According to new data from the Englewood, Col.-based Medical Group Management Association (MGMA), physician-owned multispecialty practices spent more than $32,500 per full-time physician on information technology equipment, staff, maintenance, and other related expenses in 2015.

The findings come from the 2016 MGMA Cost and Revenue Report, a widely-used cost survey and benchmarking tool for healthcare organizations in the U.S. Since 2009, technology costs at physician-owned multispecialty practices have increased by more than 40 percent, the MGMA data shows, with the largest increase in technology costs occurred between 2010 and 2011, corresponding to implementation of the 2009 Health Information Technology for Economic and Clinical Health (HITECH) Act.

Indeed, the HITECH incentives led to a significant increase in the number of organizations adopting electronic health record (EHR) systems. However, these incentives tapered down significantly after 2011, requiring practices to shoulder a larger percentage of the cost to upgrade and maintain the technology.

Furthermore, the growing adoption and complexity of healthcare IT may have also contributed to the growing IT staff expenses practices have experienced in recent years. Physician-owned multispecialty practices have seen steady year-over-year increases in IT staff expenses, which have escalated by nearly 47 percent per full-time physician since 2009. Increased staff costs suggest that larger investments in technology have yet to result in significant administrative efficiencies for practices.

Other trends in the healthcare industry may have also contributed to increased technology costs. For example, many practices have invested in online patient portals that allow patients to view their personal health information, make payments, or schedule appointments online, among other functions. More than 50 percent of nearly 850 respondents to a recent MGMA Stat poll—a real-time text-based polling initiative—reported that patients can request or make appointments via their practice’s patient portal.

What’s more, total operating costs are growing throughout the healthcare industry, putting greater pressure on practices as they move toward providing value-based care. Physician-owned multispecialty practices reported that total operating costs increased by nearly 15 percent per full-time physician in 2015, according to the new MGMA data, outpacing the more than 10 percent increase in total revenue these practices enjoyed last year.

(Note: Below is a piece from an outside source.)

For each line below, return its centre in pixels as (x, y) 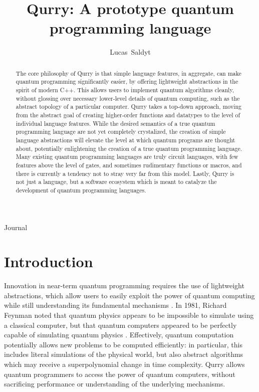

Other noteworthy nuggets from the report include:

•             Physician-owned multispecialty practices that are part of an accountable care organization (ACO) enjoyed lower costs and higher total medical revenue after operating costs last year than in 2014.

•             Examining the payer mix for multispecialty groups with both primary and specialty care in 2015, Medicare accounted for a nearly identical share of charges—roughly 33 percent—at both physician-owned and hospital-owned practices. However, hospital-owned practices reported that Medicaid represented 14 percent of charges last year, which is more than twice the nearly 7 percent reported by physician-owned groups.

•             Physician-owned specialties reported having a higher total number of full-time support staff on payroll—including personnel who oversee business operations, the front office, and clinical support—than their hospital-owned counterparts did in 2015. However, primary care specialties at both physician and hospital-owned practices reported a small decline in total support staff throughout the past two years, while nonsurgical and surgical specialties reported support staff increases over that period.

“While technology plays a crucial role in helping healthcare organizations evolve to provide higher-quality, value-based care, this transition is becoming increasingly expensive,” Halee Fischer-Wright, president and CEO of the Medical Group Management Association, said in a statement. “We remain concerned that far too much of a practice’s IT investment is tied directly to complying with the ever-increasing number of federal requirements, rather than to providing better patient care. Unless we see significant changes in the final MIPS/APM rule, practice IT costs will continue to rise without a corresponding improvement in the care delivery process.”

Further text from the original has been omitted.